Abby is currently investigating methods of achieving higher yields of the QD-azoDNA-AuNP conjugations, through improved purification techniques. But she also decided to go ahead and do a simple test of the current optical setup for actuation and detection of photoswitchable azoDNA, using neither QD nor AuNPs. She did this by substituting the dye Cy5 for the QD, and a dye-quenching molecule (Q) for the AuNP. There was good news: When the Cy5-azoDNA-Q went into the solution of Cy5-ssDNA, the dye’s peak fluorescence emission dropped by 80%, confirming significant quenching. (See Fig 3.)
But, when Abby tried to reactivate the Cy5, by applying UV light for five-ten minutes, it did not resume fluorescing. To troubleshoot, she will have to confirm the strength of the UV light source and possibly try adding more azobenzene molecules into the ssDNA conjugation process. Qirui, one of the original members of the QDot team, had been able to achieve both quenching and re-fluorescence a few years ago using the azobenzene DNA hybridization and dehybridization scheme, so we are fairly confident we'll be able to fix this.
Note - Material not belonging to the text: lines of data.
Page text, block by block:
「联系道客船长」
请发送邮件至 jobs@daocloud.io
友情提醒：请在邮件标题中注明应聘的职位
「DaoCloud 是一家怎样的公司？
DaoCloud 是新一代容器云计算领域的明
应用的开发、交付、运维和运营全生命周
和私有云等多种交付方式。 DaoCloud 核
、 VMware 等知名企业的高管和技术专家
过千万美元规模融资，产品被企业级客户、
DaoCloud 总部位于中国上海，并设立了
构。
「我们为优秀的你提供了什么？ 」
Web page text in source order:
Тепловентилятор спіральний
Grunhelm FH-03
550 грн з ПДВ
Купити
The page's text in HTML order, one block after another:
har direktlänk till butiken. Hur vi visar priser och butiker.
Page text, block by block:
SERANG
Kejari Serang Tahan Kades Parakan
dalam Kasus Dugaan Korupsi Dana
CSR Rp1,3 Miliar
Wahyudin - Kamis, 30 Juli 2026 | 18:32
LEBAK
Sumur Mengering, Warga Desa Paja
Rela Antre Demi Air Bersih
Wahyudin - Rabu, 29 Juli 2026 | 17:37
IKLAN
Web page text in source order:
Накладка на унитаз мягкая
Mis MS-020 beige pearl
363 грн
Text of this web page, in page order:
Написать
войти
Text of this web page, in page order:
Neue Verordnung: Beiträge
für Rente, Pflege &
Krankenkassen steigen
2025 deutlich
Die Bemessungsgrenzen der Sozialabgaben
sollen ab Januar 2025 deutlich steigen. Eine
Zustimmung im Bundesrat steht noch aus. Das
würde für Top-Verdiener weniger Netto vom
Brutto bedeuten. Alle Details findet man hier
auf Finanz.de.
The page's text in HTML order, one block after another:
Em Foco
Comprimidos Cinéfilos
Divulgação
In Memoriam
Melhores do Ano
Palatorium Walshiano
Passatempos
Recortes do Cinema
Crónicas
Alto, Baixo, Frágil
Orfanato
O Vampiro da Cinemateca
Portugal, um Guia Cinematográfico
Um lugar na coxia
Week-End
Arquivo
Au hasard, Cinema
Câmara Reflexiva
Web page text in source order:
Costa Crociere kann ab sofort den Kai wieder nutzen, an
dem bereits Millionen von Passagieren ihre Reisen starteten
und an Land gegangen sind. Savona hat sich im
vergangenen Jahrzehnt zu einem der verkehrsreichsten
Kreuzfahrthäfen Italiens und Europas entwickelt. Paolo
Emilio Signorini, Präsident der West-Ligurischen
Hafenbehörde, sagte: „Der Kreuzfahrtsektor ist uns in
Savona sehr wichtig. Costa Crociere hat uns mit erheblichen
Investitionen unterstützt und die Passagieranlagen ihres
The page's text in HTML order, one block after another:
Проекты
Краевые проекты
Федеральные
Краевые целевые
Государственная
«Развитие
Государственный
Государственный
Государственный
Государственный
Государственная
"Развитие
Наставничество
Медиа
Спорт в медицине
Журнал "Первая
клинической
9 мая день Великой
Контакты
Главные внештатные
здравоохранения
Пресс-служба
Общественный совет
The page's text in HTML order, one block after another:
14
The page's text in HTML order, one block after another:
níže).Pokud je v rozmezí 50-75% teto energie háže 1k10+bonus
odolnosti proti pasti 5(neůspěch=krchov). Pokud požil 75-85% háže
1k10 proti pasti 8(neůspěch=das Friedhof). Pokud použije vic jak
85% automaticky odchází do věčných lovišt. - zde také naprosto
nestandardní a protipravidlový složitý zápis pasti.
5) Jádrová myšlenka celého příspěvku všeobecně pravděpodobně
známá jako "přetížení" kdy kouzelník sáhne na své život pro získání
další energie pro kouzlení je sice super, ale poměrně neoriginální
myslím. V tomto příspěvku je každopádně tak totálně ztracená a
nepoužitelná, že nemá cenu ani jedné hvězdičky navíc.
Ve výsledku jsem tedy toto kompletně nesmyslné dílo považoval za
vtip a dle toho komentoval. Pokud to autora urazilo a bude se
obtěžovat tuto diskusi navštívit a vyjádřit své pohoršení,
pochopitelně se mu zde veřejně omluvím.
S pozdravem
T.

Carol Lynn reported that the MOS team has been able to get a story on super-resolution imaging into the Museum’s annual Top Ten Science Stories of the Year presentation that will be delivered dozens of times to hundreds of Museum visitors in December and January. The story focuses on Nobel Prize winning microscopist Eric Betzig’s recent publication (Science 20 Apr 2018: Vol. 360, Issue 6386, eaaq1392) of a new technique combining lateral light sheet structural imaging (a different type of superresolution technique) with adaptive optics. Betzig’s group made stunning videos of activities going on inside live embryonic zebrafish cells, included in the Figures & Data section of the paper (See https://doi.org/10.1126/science.aaq1392.) We will use the story to hint at the much superior resolution QSTORM-AO will achieve (at lower cost) by using STORM with light sheet, adaptive optics, and holography as well as switchable quantum dots, once all our work comes together.
CL also commented that it looks promising that NSF will be able to provide funds to help make the 2019 Quantum Matters™ Science Communication Competition national in scope. Folks on the call had positive comments about the film, which is posted at www.mos.org/qmc2018
Our next meeting is scheduled for noon on December 12.